### [EXERCISE AIM]
An exact restatement is required. Cover only the lines of the records from the first through the line with "JWS validator Policy documentation. (260, 21)", and skip pictures.
---- MATERIAL FOR THIS EXERCISE
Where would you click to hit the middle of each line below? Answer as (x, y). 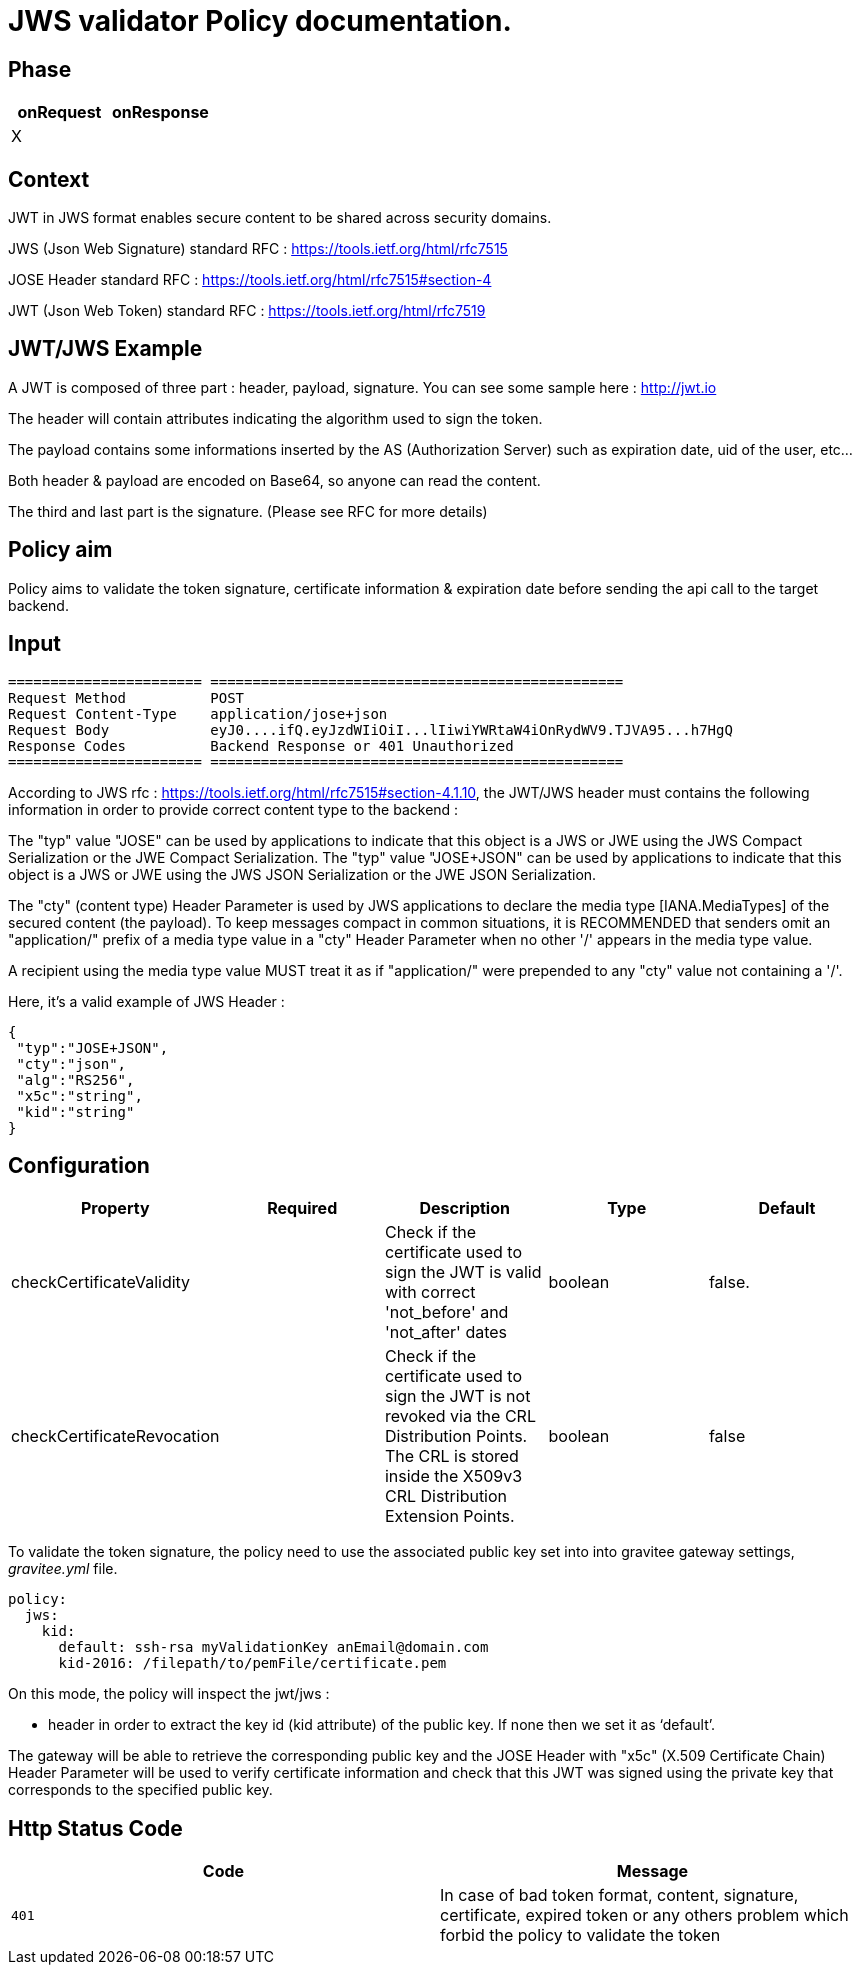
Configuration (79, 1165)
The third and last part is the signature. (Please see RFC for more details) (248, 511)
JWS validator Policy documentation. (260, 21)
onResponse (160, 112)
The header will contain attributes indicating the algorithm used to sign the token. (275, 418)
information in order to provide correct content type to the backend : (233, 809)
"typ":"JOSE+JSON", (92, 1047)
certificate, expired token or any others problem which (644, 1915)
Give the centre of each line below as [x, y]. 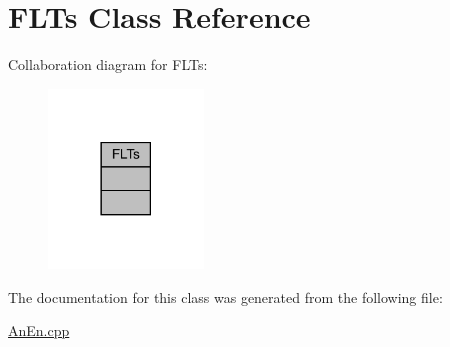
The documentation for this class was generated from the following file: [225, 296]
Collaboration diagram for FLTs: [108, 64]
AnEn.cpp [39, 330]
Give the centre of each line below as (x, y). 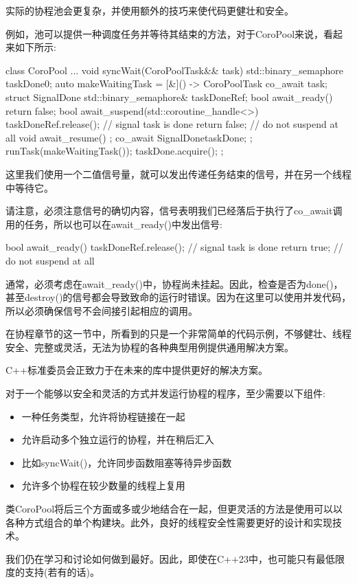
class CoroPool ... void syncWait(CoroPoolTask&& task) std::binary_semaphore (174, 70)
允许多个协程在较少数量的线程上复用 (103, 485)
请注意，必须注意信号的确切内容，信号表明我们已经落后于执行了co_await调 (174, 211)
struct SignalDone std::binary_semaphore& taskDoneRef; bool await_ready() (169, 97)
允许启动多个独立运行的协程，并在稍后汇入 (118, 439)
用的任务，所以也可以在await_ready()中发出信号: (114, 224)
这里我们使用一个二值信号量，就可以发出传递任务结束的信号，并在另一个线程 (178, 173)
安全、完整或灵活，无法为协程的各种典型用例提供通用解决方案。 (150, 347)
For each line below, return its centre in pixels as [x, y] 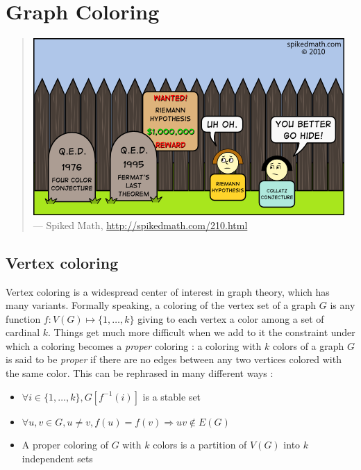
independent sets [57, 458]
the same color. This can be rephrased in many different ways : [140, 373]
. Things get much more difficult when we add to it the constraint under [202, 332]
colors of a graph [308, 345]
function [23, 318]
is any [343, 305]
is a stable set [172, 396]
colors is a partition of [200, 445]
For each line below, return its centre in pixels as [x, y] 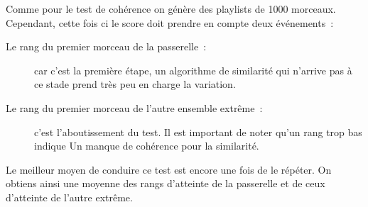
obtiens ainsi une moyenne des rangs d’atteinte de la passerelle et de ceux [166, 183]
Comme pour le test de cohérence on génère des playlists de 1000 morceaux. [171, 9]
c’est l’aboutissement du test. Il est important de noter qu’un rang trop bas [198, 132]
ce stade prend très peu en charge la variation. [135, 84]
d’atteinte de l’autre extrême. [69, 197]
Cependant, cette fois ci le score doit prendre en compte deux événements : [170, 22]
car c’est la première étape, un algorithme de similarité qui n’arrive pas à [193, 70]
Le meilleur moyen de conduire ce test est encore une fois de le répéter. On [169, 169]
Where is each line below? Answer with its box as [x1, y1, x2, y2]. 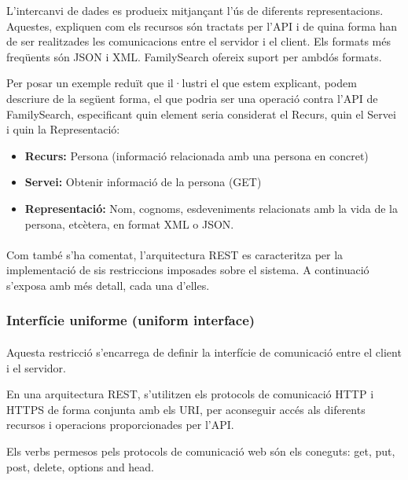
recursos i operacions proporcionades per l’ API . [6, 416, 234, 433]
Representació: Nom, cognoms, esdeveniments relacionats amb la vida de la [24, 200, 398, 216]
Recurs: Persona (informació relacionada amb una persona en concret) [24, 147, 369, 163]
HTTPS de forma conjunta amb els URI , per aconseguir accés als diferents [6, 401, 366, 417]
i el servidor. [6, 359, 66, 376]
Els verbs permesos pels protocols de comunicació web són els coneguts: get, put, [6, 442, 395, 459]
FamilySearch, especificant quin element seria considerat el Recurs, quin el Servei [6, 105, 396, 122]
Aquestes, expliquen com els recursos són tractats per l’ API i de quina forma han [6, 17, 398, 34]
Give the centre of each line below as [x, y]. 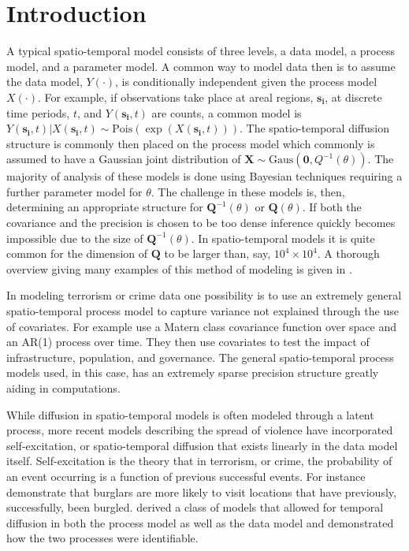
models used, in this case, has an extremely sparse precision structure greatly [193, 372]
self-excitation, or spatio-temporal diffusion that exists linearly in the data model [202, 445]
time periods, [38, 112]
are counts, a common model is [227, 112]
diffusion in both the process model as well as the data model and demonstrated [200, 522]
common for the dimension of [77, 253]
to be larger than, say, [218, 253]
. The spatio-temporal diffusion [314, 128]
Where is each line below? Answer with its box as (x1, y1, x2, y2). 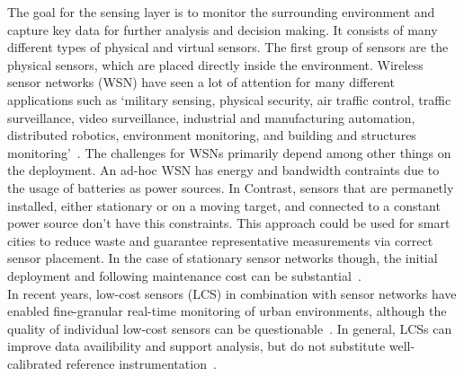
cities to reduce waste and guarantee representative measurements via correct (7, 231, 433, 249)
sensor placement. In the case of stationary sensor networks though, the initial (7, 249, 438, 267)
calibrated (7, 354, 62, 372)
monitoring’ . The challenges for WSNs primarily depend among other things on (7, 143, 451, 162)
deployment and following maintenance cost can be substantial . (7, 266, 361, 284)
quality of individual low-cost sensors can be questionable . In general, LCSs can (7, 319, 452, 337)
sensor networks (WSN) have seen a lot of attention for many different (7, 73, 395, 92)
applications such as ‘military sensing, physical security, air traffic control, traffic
--------
### [TASK SOLUTION]
Where would you click to hit the middle of each line below? Answer as (x, y). 
Configuration (79, 1165)
The third and last part is the signature. (Please see RFC for more details) (248, 511)
JWS validator Policy documentation. (260, 21)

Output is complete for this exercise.